The task
Each entry below should be printed exactly, with every image left out.

══ Material provided

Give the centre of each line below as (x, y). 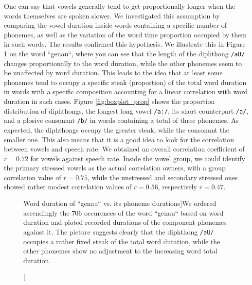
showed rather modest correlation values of (68, 187)
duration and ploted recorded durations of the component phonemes (125, 222)
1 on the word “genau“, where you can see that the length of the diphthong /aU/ (125, 53)
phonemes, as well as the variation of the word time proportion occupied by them (125, 34)
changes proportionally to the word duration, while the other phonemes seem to (123, 63)
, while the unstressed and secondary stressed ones (163, 177)
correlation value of (33, 177)
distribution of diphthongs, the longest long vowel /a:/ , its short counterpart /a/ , (126, 110)
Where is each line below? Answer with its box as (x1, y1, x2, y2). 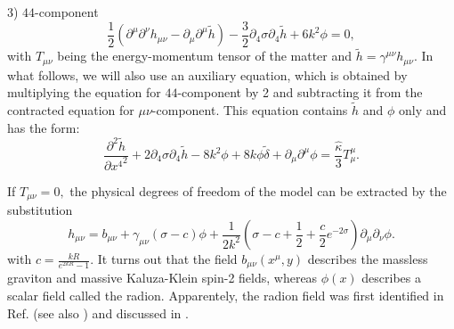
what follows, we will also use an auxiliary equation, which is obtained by (7, 65, 408, 84)
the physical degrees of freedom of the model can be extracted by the (69, 181, 447, 200)
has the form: (7, 118, 80, 136)
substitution (7, 201, 73, 219)
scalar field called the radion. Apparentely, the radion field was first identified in (7, 286, 444, 305)
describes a (361, 268, 421, 287)
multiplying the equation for (7, 83, 161, 102)
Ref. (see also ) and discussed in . (7, 303, 189, 322)
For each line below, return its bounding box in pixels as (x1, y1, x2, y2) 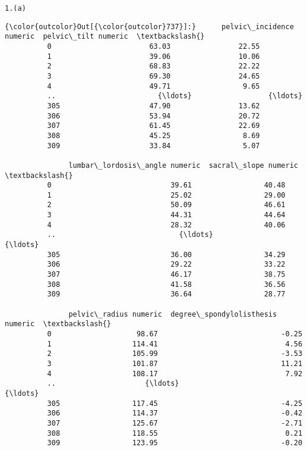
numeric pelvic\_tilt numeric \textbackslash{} (5, 32, 205, 41)
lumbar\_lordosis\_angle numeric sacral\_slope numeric (68, 161, 298, 170)
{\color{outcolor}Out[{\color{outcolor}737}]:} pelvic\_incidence (5, 22, 294, 31)
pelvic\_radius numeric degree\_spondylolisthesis (68, 310, 277, 318)
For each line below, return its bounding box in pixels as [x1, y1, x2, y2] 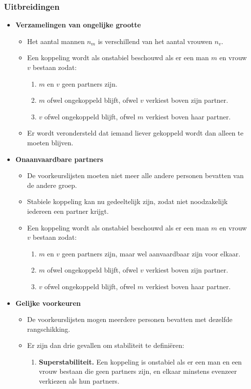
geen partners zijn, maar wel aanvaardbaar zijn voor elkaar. [62, 248, 241, 258]
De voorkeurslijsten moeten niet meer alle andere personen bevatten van [27, 170, 244, 181]
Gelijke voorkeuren [15, 297, 81, 308]
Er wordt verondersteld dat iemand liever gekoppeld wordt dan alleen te [27, 128, 244, 138]
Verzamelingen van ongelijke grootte [15, 20, 141, 30]
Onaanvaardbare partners [15, 154, 103, 164]
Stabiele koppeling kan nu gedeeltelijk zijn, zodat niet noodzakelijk [27, 196, 228, 206]
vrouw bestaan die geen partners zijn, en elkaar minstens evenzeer [39, 366, 237, 376]
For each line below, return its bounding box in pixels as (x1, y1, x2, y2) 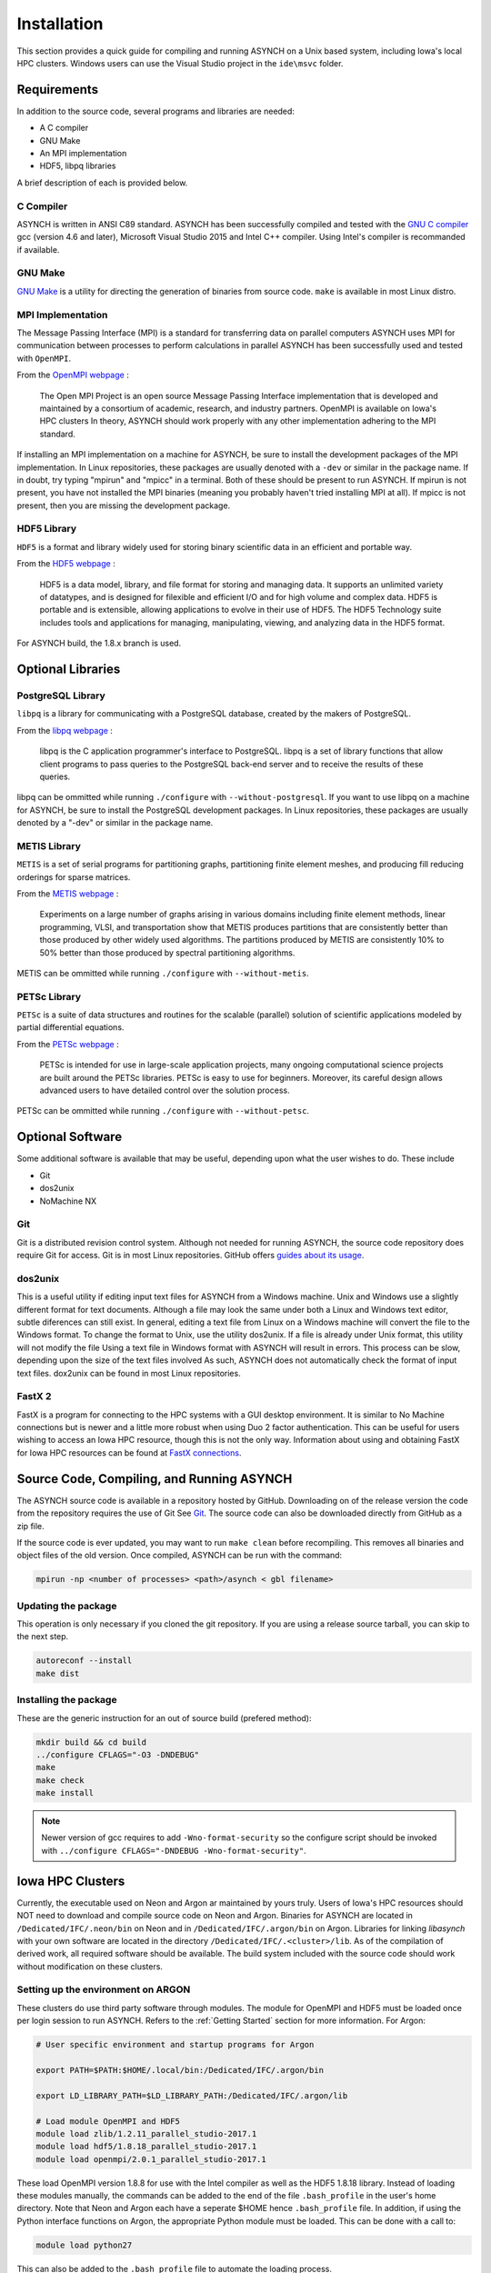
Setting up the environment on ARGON (16, 1983, 191, 1996)
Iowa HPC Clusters (16, 1873, 125, 1888)
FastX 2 (16, 1390, 52, 1403)
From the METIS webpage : (16, 887, 119, 899)
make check (35, 1775, 85, 1786)
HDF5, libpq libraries (39, 160, 116, 172)
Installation (16, 14, 104, 34)
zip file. (16, 1520, 45, 1531)

════

Task answer
Give the centre of each line below as (x, y). 
showed rather modest correlation values of (68, 187)
duration and ploted recorded durations of the component phonemes (125, 222)
1 on the word “genau“, where you can see that the length of the diphthong /aU/ (125, 53)
phonemes, as well as the variation of the word time proportion occupied by them (125, 34)
changes proportionally to the word duration, while the other phonemes seem to (123, 63)
, while the unstressed and secondary stressed ones (163, 177)
correlation value of (33, 177)
distribution of diphthongs, the longest long vowel /a:/ , its short counterpart /a/ , (126, 110)
Where is each line below? Answer with its box as (x1, y1, x2, y2). 
what follows, we will also use an auxiliary equation, which is obtained by (7, 65, 408, 84)
the physical degrees of freedom of the model can be extracted by the (69, 181, 447, 200)
has the form: (7, 118, 80, 136)
substitution (7, 201, 73, 219)
scalar field called the radion. Apparentely, the radion field was first identified in (7, 286, 444, 305)
describes a (361, 268, 421, 287)
multiplying the equation for (7, 83, 161, 102)
Ref. (see also ) and discussed in . (7, 303, 189, 322)
For each line below, return its bounding box in pixels as (x1, y1, x2, y2) 
numeric pelvic\_tilt numeric \textbackslash{} (5, 32, 205, 41)
lumbar\_lordosis\_angle numeric sacral\_slope numeric (68, 161, 298, 170)
{\color{outcolor}Out[{\color{outcolor}737}]:} pelvic\_incidence (5, 22, 294, 31)
pelvic\_radius numeric degree\_spondylolisthesis (68, 310, 277, 318)
For each line below, return its bounding box in pixels as [x1, y1, x2, y2] 
geen partners zijn, maar wel aanvaardbaar zijn voor elkaar. [62, 248, 241, 258]
De voorkeurslijsten moeten niet meer alle andere personen bevatten van [27, 170, 244, 181]
Gelijke voorkeuren [15, 297, 81, 308]
Er wordt verondersteld dat iemand liever gekoppeld wordt dan alleen te [27, 128, 244, 138]
Verzamelingen van ongelijke grootte [15, 20, 141, 30]
Onaanvaardbare partners [15, 154, 103, 164]
Stabiele koppeling kan nu gedeeltelijk zijn, zodat niet noodzakelijk [27, 196, 228, 206]
vrouw bestaan die geen partners zijn, en elkaar minstens evenzeer [39, 366, 237, 376]
For each line below, return its bounding box in pixels as (x1, y1, x2, y2) 
Setting up the environment on ARGON (16, 1983, 191, 1996)
Iowa HPC Clusters (16, 1873, 125, 1888)
FastX 2 (16, 1390, 52, 1403)
From the METIS webpage : (16, 887, 119, 899)
make check (35, 1775, 85, 1786)
HDF5, libpq libraries (39, 160, 116, 172)
Installation (16, 14, 104, 34)
zip file. (16, 1520, 45, 1531)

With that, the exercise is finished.